__Requirement__. These records contain pictures, which must be left out; copy exactly the lines from the one with "Daily micro-exfoliation." up to and including the one with "industry's top".

++++

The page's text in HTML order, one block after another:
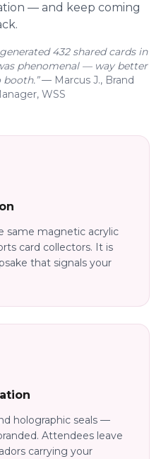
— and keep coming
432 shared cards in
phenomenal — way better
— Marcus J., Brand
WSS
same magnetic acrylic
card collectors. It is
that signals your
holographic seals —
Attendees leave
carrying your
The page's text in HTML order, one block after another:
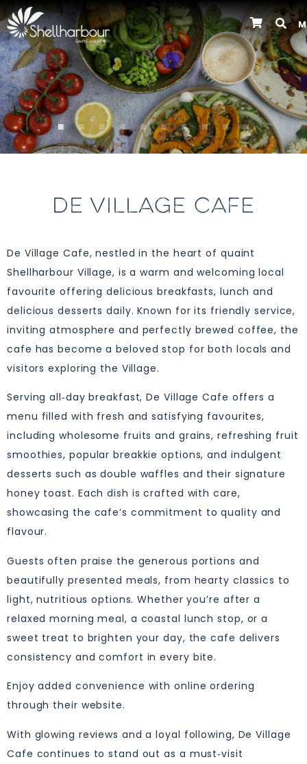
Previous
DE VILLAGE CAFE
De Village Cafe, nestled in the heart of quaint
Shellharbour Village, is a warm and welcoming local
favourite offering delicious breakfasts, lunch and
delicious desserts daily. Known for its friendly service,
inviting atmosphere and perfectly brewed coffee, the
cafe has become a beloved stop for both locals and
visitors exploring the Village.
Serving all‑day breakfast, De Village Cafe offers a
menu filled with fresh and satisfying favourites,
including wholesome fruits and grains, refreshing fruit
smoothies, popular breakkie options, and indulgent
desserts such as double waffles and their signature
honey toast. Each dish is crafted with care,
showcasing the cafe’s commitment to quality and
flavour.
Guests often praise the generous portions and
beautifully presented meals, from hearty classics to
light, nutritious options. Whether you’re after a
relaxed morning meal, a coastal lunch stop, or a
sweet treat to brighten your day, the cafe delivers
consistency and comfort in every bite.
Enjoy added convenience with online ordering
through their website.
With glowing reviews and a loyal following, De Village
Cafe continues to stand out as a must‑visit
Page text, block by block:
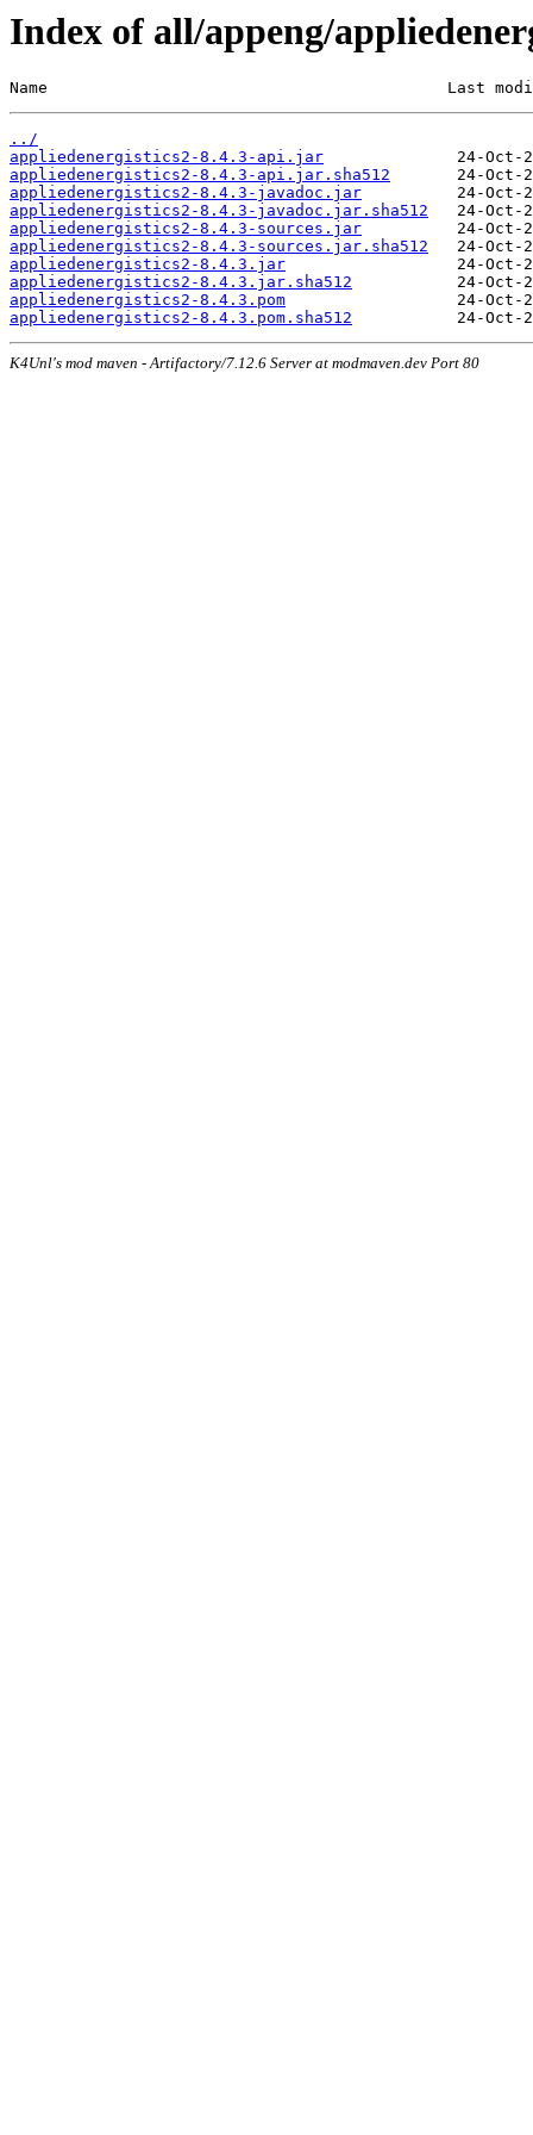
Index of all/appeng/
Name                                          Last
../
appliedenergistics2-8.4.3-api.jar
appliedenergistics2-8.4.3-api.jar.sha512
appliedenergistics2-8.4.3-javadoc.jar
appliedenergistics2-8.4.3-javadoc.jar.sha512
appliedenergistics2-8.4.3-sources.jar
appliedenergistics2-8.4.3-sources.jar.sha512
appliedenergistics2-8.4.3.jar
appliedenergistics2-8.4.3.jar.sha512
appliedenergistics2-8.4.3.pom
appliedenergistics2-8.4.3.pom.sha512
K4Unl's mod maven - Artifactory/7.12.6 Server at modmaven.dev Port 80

++++

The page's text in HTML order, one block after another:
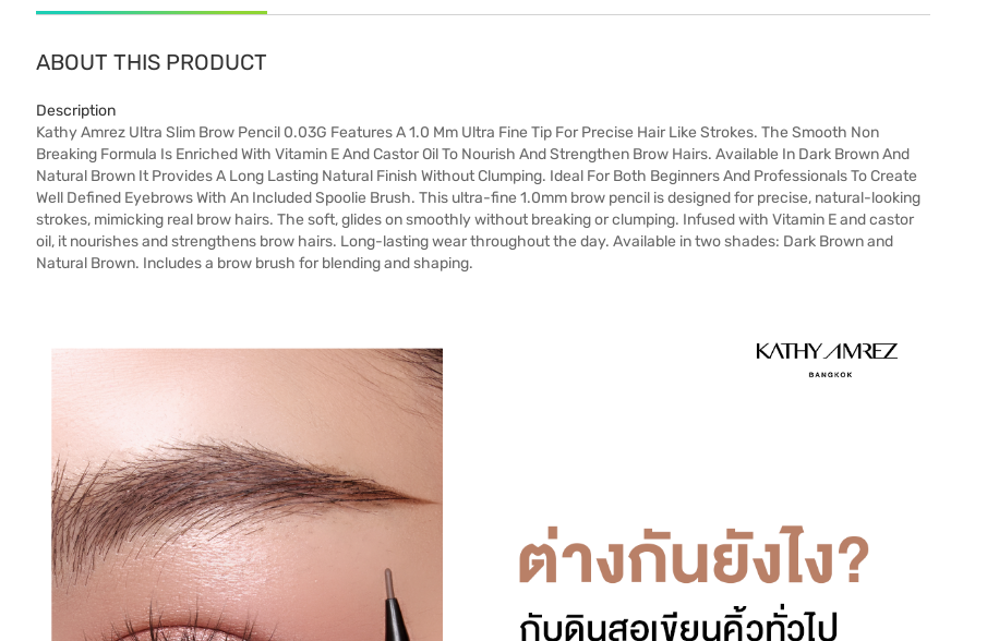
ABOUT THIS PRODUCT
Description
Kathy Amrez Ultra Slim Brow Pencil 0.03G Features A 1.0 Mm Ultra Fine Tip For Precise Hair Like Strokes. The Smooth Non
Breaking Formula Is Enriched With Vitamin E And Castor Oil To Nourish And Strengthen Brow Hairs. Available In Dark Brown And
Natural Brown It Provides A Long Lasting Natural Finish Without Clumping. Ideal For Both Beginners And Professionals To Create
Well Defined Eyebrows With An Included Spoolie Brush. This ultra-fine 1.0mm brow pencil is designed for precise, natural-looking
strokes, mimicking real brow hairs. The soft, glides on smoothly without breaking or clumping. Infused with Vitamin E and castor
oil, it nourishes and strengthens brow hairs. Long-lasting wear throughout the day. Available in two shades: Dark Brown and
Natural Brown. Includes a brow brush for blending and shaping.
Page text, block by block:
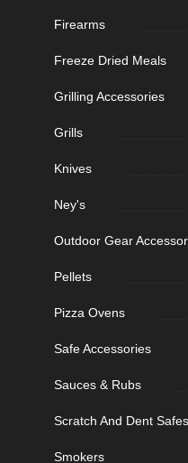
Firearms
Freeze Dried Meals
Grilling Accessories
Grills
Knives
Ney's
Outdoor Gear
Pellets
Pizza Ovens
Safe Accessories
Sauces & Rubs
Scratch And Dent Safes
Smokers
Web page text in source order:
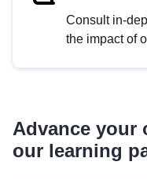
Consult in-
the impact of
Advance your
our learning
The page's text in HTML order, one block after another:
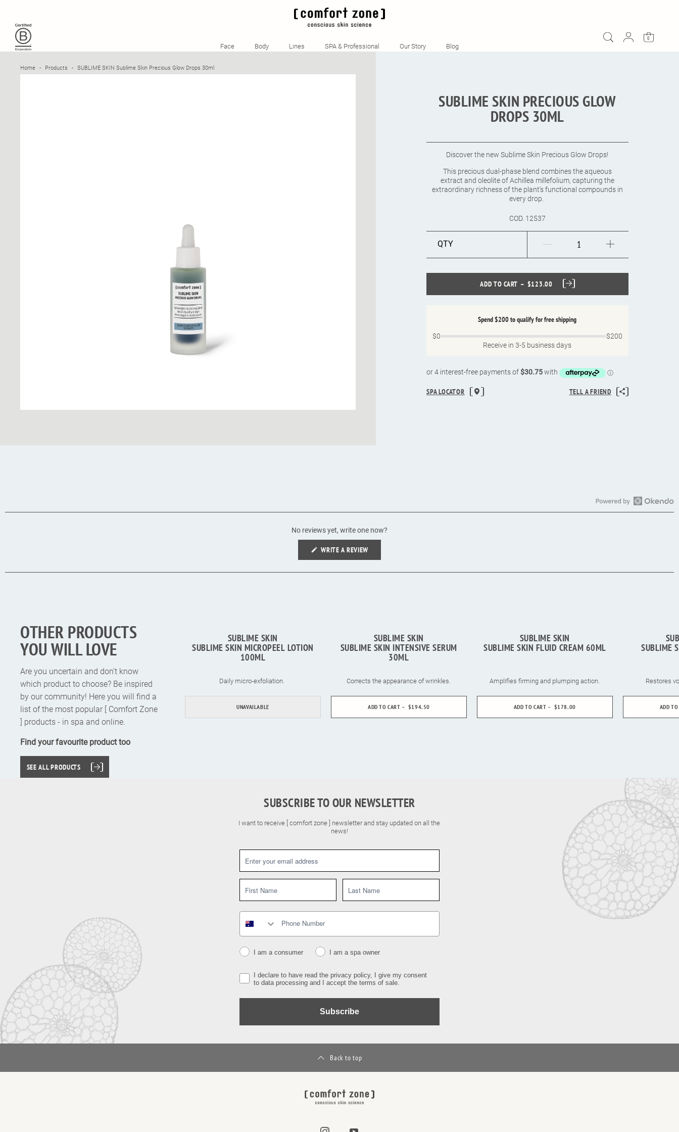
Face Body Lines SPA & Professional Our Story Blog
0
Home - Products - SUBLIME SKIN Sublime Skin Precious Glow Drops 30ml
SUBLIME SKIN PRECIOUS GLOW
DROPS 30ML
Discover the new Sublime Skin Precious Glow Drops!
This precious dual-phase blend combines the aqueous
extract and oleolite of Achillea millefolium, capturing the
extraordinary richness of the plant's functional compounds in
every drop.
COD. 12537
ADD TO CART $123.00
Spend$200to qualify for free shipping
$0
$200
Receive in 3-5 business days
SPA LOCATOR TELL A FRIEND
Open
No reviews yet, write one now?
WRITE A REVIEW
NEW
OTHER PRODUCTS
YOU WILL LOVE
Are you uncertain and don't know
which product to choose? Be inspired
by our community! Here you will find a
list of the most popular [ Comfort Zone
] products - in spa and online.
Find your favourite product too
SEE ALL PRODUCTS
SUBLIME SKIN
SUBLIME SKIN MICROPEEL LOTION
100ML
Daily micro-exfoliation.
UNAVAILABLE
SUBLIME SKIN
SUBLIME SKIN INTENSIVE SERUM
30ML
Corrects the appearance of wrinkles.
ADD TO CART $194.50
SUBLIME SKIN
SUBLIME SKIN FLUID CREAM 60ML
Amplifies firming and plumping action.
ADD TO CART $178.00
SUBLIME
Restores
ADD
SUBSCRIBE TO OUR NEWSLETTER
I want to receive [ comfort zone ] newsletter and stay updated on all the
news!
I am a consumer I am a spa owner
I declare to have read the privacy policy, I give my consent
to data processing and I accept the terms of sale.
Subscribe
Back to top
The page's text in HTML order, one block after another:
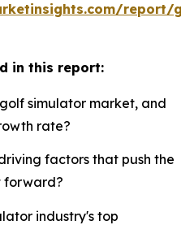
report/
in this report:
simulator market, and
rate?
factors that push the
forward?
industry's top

++++

__The answer__.
Daily micro-exfoliation.
UNAVAILABLE
SUBLIME SKIN
SUBLIME SKIN INTENSIVE SERUM
30ML
Corrects the appearance of wrinkles.
ADD TO CART $194.50
SUBLIME SKIN
SUBLIME SKIN FLUID CREAM 60ML
Amplifies firming and plumping action.
ADD TO CART $178.00
SUBLIME
Restores
ADD
SUBSCRIBE TO OUR NEWSLETTER
I want to receive [ comfort zone ] newsletter and stay updated on all the
news!
I am a consumer I am a spa owner
I declare to have read the privacy policy, I give my consent
to data processing and I accept the terms of sale.
Subscribe
Back to top
The page's text in HTML order, one block after another:
report/
in this report:
simulator market, and
rate?
factors that push the
forward?
industry's top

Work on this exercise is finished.